6. A method as claimed in claim 5, wherein the zeros introduced with expansion of the sample data are changed to new values, based on interpolation behaviour of the filter.

7. A method as claimed in any one of the preceding claims, wherein the retained sample data are stored in a buffer prior to application of the audio effect.

8. A digital signal processor, including: a down-sampler for down-sampling an input signal to a selected number of sample data; an audio effects engine for applying a digital audio effect to the sample data; and an up-sampler for up-sampling the sample data, to which the audio effect has been applied, to a predetermined output frequency.

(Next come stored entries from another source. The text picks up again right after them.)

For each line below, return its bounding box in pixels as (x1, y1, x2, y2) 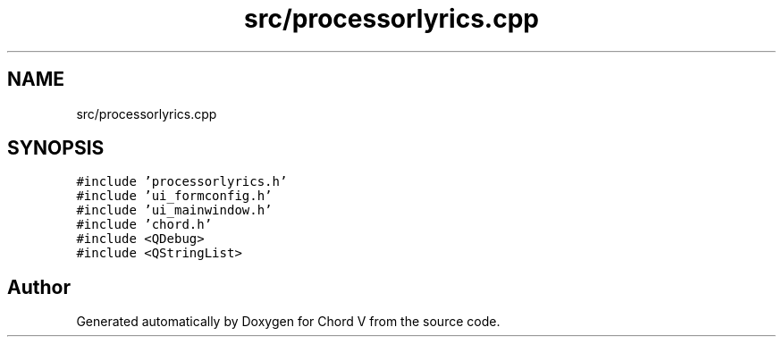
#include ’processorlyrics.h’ (76, 174, 288, 189)
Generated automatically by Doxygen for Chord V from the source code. (76, 314, 501, 330)
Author (7, 275, 71, 298)
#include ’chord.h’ (76, 217, 213, 232)
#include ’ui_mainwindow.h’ (76, 203, 273, 218)
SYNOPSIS (7, 137, 105, 160)
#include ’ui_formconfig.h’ (76, 189, 273, 204)
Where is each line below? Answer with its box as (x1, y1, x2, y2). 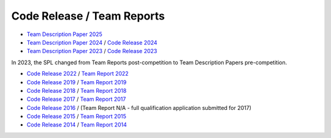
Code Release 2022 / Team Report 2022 (26, 70, 129, 78)
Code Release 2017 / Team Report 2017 (26, 95, 126, 103)
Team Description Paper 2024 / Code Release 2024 (26, 38, 158, 46)
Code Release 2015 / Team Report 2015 (26, 113, 127, 120)
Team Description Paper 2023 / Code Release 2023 (26, 48, 158, 55)
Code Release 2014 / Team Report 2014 (26, 121, 127, 128)
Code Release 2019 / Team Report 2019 (26, 78, 127, 85)
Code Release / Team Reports (11, 9, 165, 23)
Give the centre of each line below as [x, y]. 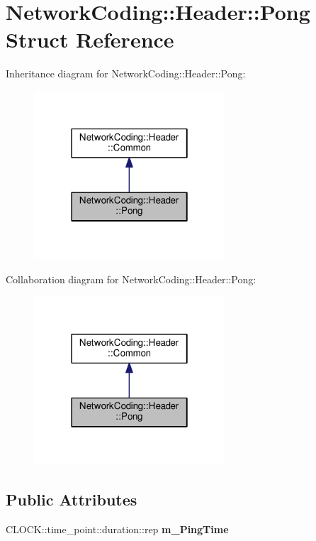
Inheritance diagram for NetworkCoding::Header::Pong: [126, 73]
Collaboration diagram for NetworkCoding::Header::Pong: [131, 279]
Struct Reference [90, 39]
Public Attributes [72, 499]
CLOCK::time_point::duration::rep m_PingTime [117, 529]

9. A digital signal processor as claimed in claim 8, wherein the down-sampler includes an anti-aliasing filter and a decimator, the decimator being arranged to retain the selected number of sample data by applying a decimation factor N and retaining one out of every N sample data input to the down-sampler, and wherein the anti-aliasing filter is effective to remove frequency components above π/N.

10. A digital signal processor as claimed in claim 8, wherein the up-sampler includes an anti-aliasing filter and an expansion means for inserting N-1 zeros before each sample data, to which the audio effect has been applied, where N is the up-sampling ratio, and wherein the anti-aliasing filter has a cut-off at π/N.

11. A digital signal processor as claimed in any one of claims 8 to 10, further including a buffer in which the selected number of sample data are stored prior to application of the audio effect.